The records Start Marker
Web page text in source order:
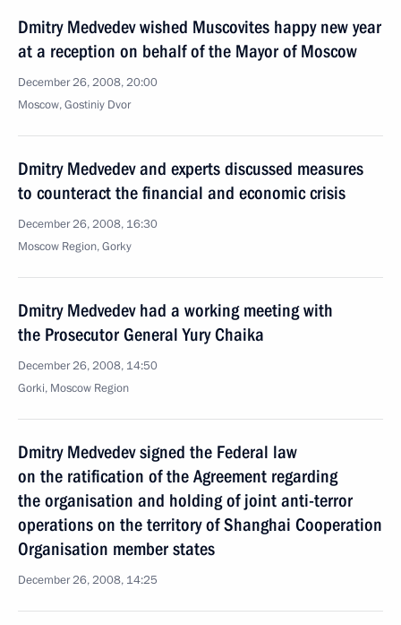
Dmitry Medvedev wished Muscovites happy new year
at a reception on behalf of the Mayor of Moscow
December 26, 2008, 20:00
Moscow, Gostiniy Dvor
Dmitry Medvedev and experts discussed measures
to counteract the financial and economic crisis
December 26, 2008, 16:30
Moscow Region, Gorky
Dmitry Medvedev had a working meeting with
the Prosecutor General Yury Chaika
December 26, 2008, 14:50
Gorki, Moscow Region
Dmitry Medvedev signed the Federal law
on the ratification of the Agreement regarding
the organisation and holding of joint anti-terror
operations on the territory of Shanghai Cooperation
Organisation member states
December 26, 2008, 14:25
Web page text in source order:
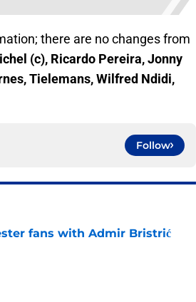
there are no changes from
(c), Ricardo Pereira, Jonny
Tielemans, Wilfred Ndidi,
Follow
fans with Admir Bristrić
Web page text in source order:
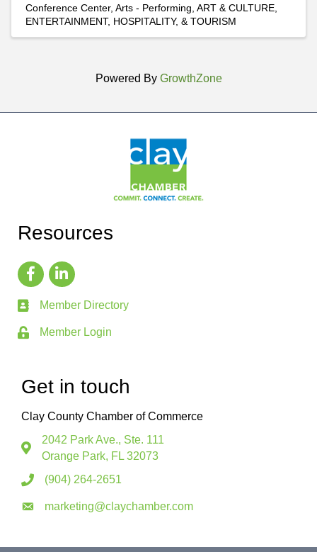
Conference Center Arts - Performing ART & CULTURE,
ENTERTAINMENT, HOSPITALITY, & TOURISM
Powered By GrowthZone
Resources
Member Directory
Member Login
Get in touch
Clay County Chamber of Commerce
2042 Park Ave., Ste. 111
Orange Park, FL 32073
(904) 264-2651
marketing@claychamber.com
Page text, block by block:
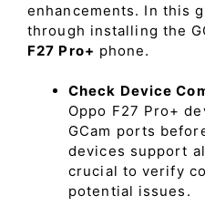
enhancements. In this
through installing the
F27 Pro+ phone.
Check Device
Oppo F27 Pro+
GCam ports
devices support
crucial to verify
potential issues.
The records End Marker
The records Start Marker
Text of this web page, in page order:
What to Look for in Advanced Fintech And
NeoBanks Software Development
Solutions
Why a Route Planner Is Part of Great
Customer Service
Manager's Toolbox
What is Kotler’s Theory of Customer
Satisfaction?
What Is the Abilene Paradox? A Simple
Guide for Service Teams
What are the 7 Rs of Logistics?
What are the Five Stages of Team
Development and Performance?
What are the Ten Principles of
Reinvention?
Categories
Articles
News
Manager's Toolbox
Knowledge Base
The records End Marker
Everything from the line with "Orange Park, FL 32073" down to the line with "potential issues." in the data above should be copied exactly, with both end lines kept and the pictures left out.

Orange Park, FL 32073
(904) 264-2651
marketing@claychamber.com
Page text, block by block:
enhancements. In this
through installing the
F27 Pro+ phone.
Check Device
Oppo F27 Pro+
GCam ports
devices support
crucial to verify
potential issues.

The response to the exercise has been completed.